Simple, if 2 protocols share the same channel, then the requests are
serialised. E.g. if bits 0 and 1 are allocated for protocol#1
and bits 2 and 3 for protocol#2 and protocol#1 has higher latency
requirements like sched-governor DVFS and there are 3-4 pending requests
on protocol#2, then the incoming request for protocol#1 is blocked.

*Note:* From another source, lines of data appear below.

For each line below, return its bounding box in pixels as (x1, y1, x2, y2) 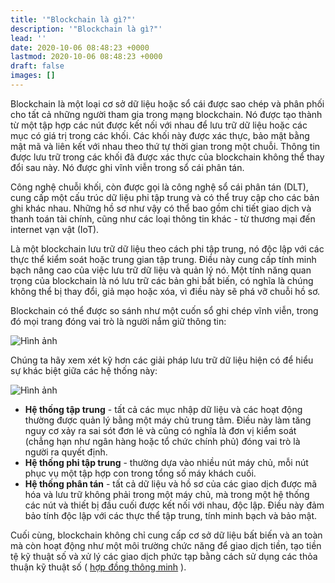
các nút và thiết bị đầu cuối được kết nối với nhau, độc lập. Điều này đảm (24, 499, 325, 511)
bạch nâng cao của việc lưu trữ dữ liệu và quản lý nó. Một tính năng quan (10, 264, 312, 276)
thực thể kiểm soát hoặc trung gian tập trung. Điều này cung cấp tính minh (10, 253, 317, 265)
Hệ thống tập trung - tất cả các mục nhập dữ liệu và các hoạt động (24, 403, 303, 415)
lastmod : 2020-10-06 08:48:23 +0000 (10, 52, 163, 62)
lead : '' (10, 33, 47, 43)
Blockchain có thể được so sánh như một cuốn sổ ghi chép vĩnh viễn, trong (10, 304, 319, 316)
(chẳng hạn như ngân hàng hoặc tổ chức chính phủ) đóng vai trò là (24, 435, 301, 447)
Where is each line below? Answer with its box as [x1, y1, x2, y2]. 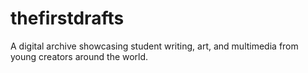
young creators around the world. [10, 50, 149, 62]
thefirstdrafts [10, 7, 125, 30]
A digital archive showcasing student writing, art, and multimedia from [10, 40, 299, 52]
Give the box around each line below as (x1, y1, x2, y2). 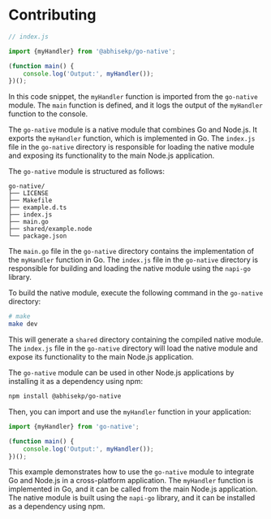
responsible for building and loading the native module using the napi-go (8, 264, 252, 273)
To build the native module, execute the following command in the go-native (8, 288, 264, 298)
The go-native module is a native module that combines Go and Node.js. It (8, 124, 258, 135)
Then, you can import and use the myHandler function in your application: (8, 407, 252, 417)
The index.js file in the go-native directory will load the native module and (8, 343, 258, 353)
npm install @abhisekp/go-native (8, 392, 122, 400)
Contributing (8, 6, 97, 24)
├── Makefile (8, 197, 53, 205)
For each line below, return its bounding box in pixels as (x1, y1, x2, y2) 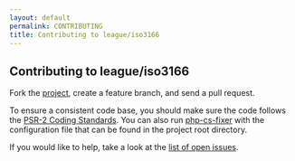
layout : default (9, 13, 71, 23)
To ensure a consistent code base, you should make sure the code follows (9, 105, 287, 116)
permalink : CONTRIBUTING (9, 22, 103, 31)
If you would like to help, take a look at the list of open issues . (9, 142, 239, 153)
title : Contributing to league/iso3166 (9, 30, 160, 39)
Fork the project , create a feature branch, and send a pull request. (9, 88, 255, 99)
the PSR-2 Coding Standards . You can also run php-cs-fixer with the (9, 115, 265, 126)
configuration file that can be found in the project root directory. (9, 124, 247, 136)
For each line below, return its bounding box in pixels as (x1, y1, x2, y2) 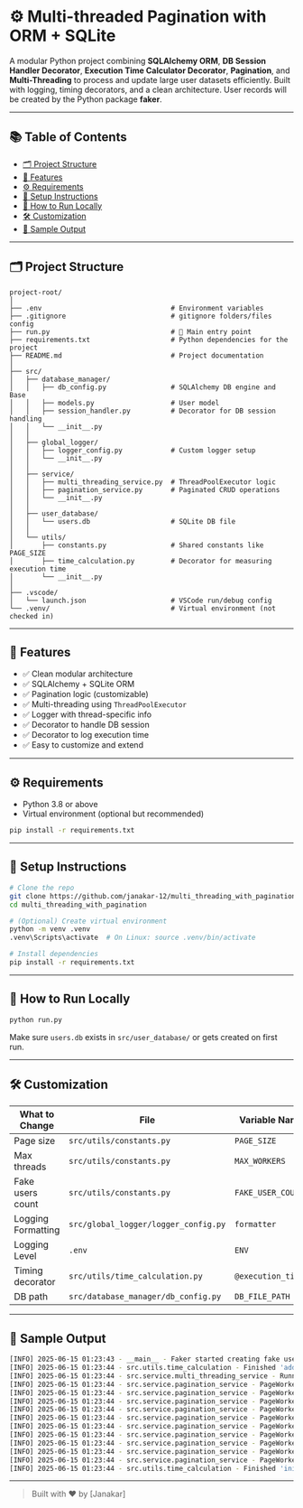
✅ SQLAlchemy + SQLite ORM (22, 679, 135, 690)
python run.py (9, 1015, 63, 1024)
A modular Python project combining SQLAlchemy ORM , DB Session (9, 55, 266, 66)
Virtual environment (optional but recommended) (22, 808, 205, 819)
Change (19, 1120, 54, 1132)
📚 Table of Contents (9, 129, 128, 145)
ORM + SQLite (9, 25, 116, 46)
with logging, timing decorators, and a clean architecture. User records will (9, 84, 287, 95)
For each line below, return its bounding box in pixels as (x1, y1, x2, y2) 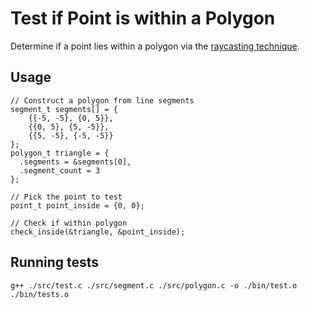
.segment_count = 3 (19, 165, 101, 176)
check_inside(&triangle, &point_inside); (10, 227, 186, 237)
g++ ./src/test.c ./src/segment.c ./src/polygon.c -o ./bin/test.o (10, 280, 298, 291)
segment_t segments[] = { (10, 104, 118, 114)
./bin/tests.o (10, 289, 70, 299)
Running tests (10, 254, 100, 271)
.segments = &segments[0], (19, 157, 132, 167)
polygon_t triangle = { (10, 148, 110, 158)

> > So idea wise, it's good and I don't disagree

> > with practically seen performance impact. Hence I thought it's sane to

> > do something I am proposing.

> >

> Please suggest how is SCMI supposed to work on ~15 controllers

> upstream (except tegra-hsp) ?

>


Do you mean we have to implement platform layer to make it work ?
That's not necessary IMO.

> > It also avoids coming up with virtual DT

> > nodes for this layer of abstract which I am completely against.

> >

> I don't see why virtual DT nodes would be needed for platform layer.


So how will 2 or more different users of the same mailbox identify the
bits allocated for them ?

--
Regards,
Sudeep
Sudeep Holla June 13, 2019, 3:08 p.m. UTC | #10
On Thu, Jun 06, 2019 at 04:40:45PM +0100, Sudeep Holla wrote:
> On Thu, Jun 06, 2019 at 10:20:40AM -0500, Jassi Brar wrote:

> > On Thu, Jun 6, 2019 at 7:51 AM Sudeep Holla <sudeep.holla@arm.com> wrote:

> >

> > >

> > > > BTW, this is not going to be the end of SCMI troubles (I believe

> > > > that's what his client is). SCMI will eventually have to be broken up

> > > > in layers (protocol and transport) for many legit platforms to use it.

> > > > That is mbox_send_message() will have to be replaced by, say,

> > > > platform_mbox_send()  in drivers/firmware/arm_scmi/driver.c  OR  the

> > > > platforms have to have shmem and each mailbox controller driver (that

> > > > could ever be used under scmi) will have to implement "doorbell

> > > > emulation" mode. That is the reason I am not letting the way paved for

> > > > such emulations.

> > > >

> > >

> > > While I don't dislike or disagree with separate transport in SCMI which

> > > I have invested time and realised that I will duplicate mailbox framework

> > > at the end.

> > >

> > Can you please share the code? Or is it no more available?

> >

> > > So I am against it only because of duplication and extra

> > > layer of indirection which has performance impact(we have this seen in

> > > sched governor for DVFS).

> > >

> > I don't see why the overhead should increase noticeably.

> >

>

> Simple, if 2 protocols share the same channel, then the requests are

> serialised. E.g. if bits 0 and 1 are allocated for protocol#1

> and bits 2 and 3 for protocol#2 and protocol#1 has higher latency

> requirements like sched-governor DVFS and there are 3-4 pending requests

> on protocol#2, then the incoming request for protocol#1 is blocked.

>


Any idea on addressing the above with abstraction layer above the driver ?
And the bit allotment without the virtual channel representation in DT.
These 2 are main issues that needs to be resolved.